Write out exactly the line containing "direction: 'alternate' //" and all lines that come after it in the listing below, through the very last one.

▶ **Working data**:
——

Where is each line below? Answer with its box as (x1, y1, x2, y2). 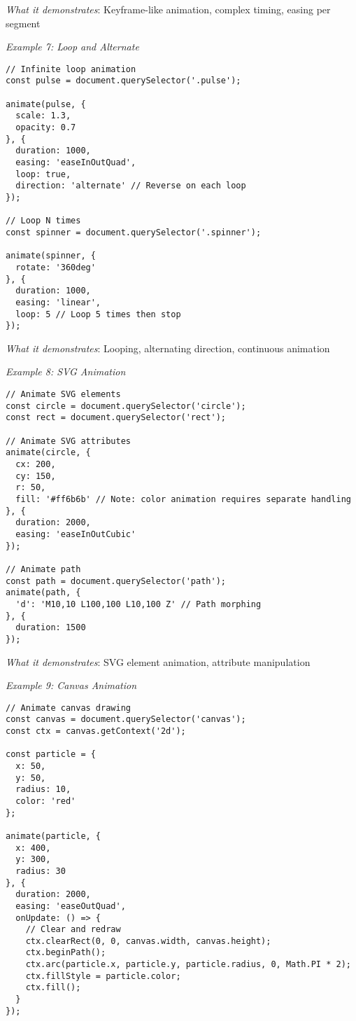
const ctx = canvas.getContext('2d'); (6, 726, 186, 736)
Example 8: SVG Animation (6, 364, 126, 379)
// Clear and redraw (25, 924, 121, 935)
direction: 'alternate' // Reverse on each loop (15, 181, 246, 191)
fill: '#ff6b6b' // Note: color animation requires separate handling (15, 494, 351, 504)
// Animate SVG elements (6, 389, 121, 400)
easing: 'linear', (15, 297, 101, 307)
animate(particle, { (6, 831, 101, 841)

——

▶ **Solution for this problem**:
direction: 'alternate' // Reverse on each loop (15, 181, 246, 191)
fill: '#ff6b6b' // Note: color animation requires separate handling (15, 494, 351, 504)
// Animate SVG elements (6, 389, 121, 400)
easing: 'linear', (15, 297, 101, 307)
animate(particle, { (6, 831, 101, 841)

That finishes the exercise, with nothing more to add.